:: TASK DESCRIPTION ::
A complete copy of the entries, exactly as written, is the expected result.

[[ DATA EXTRACTS open ]]

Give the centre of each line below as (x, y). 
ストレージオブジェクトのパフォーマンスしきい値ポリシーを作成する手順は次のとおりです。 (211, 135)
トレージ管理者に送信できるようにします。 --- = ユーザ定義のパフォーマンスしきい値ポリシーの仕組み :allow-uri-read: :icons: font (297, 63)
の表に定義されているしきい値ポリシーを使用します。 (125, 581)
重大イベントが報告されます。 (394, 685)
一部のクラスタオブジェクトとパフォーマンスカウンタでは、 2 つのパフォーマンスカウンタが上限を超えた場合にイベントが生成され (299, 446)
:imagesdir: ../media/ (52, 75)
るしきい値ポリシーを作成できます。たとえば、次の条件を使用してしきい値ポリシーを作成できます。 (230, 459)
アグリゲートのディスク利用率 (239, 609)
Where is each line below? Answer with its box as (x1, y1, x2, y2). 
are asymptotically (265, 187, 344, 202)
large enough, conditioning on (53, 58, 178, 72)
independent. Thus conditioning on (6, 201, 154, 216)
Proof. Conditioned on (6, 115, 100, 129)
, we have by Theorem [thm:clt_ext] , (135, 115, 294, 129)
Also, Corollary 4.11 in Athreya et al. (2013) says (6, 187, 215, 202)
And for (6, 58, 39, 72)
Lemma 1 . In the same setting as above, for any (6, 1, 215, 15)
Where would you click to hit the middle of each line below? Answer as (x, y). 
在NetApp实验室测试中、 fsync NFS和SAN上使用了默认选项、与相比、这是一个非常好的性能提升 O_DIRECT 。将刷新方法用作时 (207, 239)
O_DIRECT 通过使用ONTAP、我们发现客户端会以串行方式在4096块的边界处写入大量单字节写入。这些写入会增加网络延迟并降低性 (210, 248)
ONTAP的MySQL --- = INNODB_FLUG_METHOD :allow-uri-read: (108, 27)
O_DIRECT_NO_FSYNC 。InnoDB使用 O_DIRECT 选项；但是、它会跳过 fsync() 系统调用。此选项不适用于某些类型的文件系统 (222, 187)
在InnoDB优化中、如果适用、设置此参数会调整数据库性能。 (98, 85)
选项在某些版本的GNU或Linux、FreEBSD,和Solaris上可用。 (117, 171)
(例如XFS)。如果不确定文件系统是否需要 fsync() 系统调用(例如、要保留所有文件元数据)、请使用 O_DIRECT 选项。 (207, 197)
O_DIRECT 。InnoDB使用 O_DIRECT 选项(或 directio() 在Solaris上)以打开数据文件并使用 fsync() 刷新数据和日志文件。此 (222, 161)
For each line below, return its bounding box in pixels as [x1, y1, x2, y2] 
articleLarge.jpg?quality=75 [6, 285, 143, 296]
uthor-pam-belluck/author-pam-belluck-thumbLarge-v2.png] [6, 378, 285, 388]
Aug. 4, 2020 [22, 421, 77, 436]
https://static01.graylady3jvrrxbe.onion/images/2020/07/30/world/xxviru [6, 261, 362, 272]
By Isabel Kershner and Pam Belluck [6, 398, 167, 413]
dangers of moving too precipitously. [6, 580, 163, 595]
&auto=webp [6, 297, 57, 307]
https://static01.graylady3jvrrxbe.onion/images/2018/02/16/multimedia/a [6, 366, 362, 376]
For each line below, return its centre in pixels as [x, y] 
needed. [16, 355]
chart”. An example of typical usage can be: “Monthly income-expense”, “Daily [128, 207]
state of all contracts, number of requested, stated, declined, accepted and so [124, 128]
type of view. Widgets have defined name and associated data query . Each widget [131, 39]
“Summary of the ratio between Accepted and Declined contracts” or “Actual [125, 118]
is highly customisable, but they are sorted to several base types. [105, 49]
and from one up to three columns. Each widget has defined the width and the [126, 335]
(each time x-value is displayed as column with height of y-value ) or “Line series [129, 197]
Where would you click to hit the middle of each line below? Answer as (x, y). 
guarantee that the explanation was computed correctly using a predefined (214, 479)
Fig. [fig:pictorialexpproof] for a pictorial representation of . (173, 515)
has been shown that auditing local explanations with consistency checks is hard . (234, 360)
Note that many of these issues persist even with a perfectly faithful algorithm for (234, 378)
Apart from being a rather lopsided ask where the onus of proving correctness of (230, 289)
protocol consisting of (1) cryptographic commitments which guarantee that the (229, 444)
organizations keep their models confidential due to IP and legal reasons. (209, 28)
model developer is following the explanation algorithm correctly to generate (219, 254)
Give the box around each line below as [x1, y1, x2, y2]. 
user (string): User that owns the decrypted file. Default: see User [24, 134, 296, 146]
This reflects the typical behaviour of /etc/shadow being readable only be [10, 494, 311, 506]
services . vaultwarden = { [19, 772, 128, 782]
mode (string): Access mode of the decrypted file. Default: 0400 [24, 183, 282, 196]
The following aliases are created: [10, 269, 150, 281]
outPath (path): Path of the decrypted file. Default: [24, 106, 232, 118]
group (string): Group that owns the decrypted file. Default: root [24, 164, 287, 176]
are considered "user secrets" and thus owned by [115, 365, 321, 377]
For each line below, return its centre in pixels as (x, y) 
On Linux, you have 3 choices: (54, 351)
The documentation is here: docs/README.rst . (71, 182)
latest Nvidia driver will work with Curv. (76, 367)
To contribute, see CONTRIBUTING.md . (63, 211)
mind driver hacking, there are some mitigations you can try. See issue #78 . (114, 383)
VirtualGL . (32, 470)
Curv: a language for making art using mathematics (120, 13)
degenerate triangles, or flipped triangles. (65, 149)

[[ DATA EXTRACTS closed ]]

:: ANSWER AREA ::
Give the centre of each line below as (x, y). 
ストレージオブジェクトのパフォーマンスしきい値ポリシーを作成する手順は次のとおりです。 (211, 135)
トレージ管理者に送信できるようにします。 --- = ユーザ定義のパフォーマンスしきい値ポリシーの仕組み :allow-uri-read: :icons: font (297, 63)
の表に定義されているしきい値ポリシーを使用します。 (125, 581)
重大イベントが報告されます。 (394, 685)
一部のクラスタオブジェクトとパフォーマンスカウンタでは、 2 つのパフォーマンスカウンタが上限を超えた場合にイベントが生成され (299, 446)
:imagesdir: ../media/ (52, 75)
るしきい値ポリシーを作成できます。たとえば、次の条件を使用してしきい値ポリシーを作成できます。 (230, 459)
アグリゲートのディスク利用率 (239, 609)
Where is each line below? Answer with its box as (x1, y1, x2, y2). 
are asymptotically (265, 187, 344, 202)
large enough, conditioning on (53, 58, 178, 72)
independent. Thus conditioning on (6, 201, 154, 216)
Proof. Conditioned on (6, 115, 100, 129)
, we have by Theorem [thm:clt_ext] , (135, 115, 294, 129)
Also, Corollary 4.11 in Athreya et al. (2013) says (6, 187, 215, 202)
And for (6, 58, 39, 72)
Lemma 1 . In the same setting as above, for any (6, 1, 215, 15)
Where would you click to hit the middle of each line below? Answer as (x, y). 
在NetApp实验室测试中、 fsync NFS和SAN上使用了默认选项、与相比、这是一个非常好的性能提升 O_DIRECT 。将刷新方法用作时 (207, 239)
O_DIRECT 通过使用ONTAP、我们发现客户端会以串行方式在4096块的边界处写入大量单字节写入。这些写入会增加网络延迟并降低性 (210, 248)
ONTAP的MySQL --- = INNODB_FLUG_METHOD :allow-uri-read: (108, 27)
O_DIRECT_NO_FSYNC 。InnoDB使用 O_DIRECT 选项；但是、它会跳过 fsync() 系统调用。此选项不适用于某些类型的文件系统 (222, 187)
在InnoDB优化中、如果适用、设置此参数会调整数据库性能。 (98, 85)
选项在某些版本的GNU或Linux、FreEBSD,和Solaris上可用。 (117, 171)
(例如XFS)。如果不确定文件系统是否需要 fsync() 系统调用(例如、要保留所有文件元数据)、请使用 O_DIRECT 选项。 (207, 197)
O_DIRECT 。InnoDB使用 O_DIRECT 选项(或 directio() 在Solaris上)以打开数据文件并使用 fsync() 刷新数据和日志文件。此 (222, 161)
For each line below, return its bounding box in pixels as [x1, y1, x2, y2] 
articleLarge.jpg?quality=75 [6, 285, 143, 296]
uthor-pam-belluck/author-pam-belluck-thumbLarge-v2.png] [6, 378, 285, 388]
Aug. 4, 2020 [22, 421, 77, 436]
https://static01.graylady3jvrrxbe.onion/images/2020/07/30/world/xxviru [6, 261, 362, 272]
By Isabel Kershner and Pam Belluck [6, 398, 167, 413]
dangers of moving too precipitously. [6, 580, 163, 595]
&auto=webp [6, 297, 57, 307]
https://static01.graylady3jvrrxbe.onion/images/2018/02/16/multimedia/a [6, 366, 362, 376]
For each line below, return its centre in pixels as [x, y] 
needed. [16, 355]
chart”. An example of typical usage can be: “Monthly income-expense”, “Daily [128, 207]
state of all contracts, number of requested, stated, declined, accepted and so [124, 128]
type of view. Widgets have defined name and associated data query . Each widget [131, 39]
“Summary of the ratio between Accepted and Declined contracts” or “Actual [125, 118]
is highly customisable, but they are sorted to several base types. [105, 49]
and from one up to three columns. Each widget has defined the width and the [126, 335]
(each time x-value is displayed as column with height of y-value ) or “Line series [129, 197]
Where would you click to hit the middle of each line below? Answer as (x, y). 
guarantee that the explanation was computed correctly using a predefined (214, 479)
Fig. [fig:pictorialexpproof] for a pictorial representation of . (173, 515)
has been shown that auditing local explanations with consistency checks is hard . (234, 360)
Note that many of these issues persist even with a perfectly faithful algorithm for (234, 378)
Apart from being a rather lopsided ask where the onus of proving correctness of (230, 289)
protocol consisting of (1) cryptographic commitments which guarantee that the (229, 444)
organizations keep their models confidential due to IP and legal reasons. (209, 28)
model developer is following the explanation algorithm correctly to generate (219, 254)
Give the box around each line below as [x1, y1, x2, y2]. 
user (string): User that owns the decrypted file. Default: see User [24, 134, 296, 146]
This reflects the typical behaviour of /etc/shadow being readable only be [10, 494, 311, 506]
services . vaultwarden = { [19, 772, 128, 782]
mode (string): Access mode of the decrypted file. Default: 0400 [24, 183, 282, 196]
The following aliases are created: [10, 269, 150, 281]
outPath (path): Path of the decrypted file. Default: [24, 106, 232, 118]
group (string): Group that owns the decrypted file. Default: root [24, 164, 287, 176]
are considered "user secrets" and thus owned by [115, 365, 321, 377]
For each line below, return its centre in pixels as (x, y) 
On Linux, you have 3 choices: (54, 351)
The documentation is here: docs/README.rst . (71, 182)
latest Nvidia driver will work with Curv. (76, 367)
To contribute, see CONTRIBUTING.md . (63, 211)
mind driver hacking, there are some mitigations you can try. See issue #78 . (114, 383)
VirtualGL . (32, 470)
Curv: a language for making art using mathematics (120, 13)
degenerate triangles, or flipped triangles. (65, 149)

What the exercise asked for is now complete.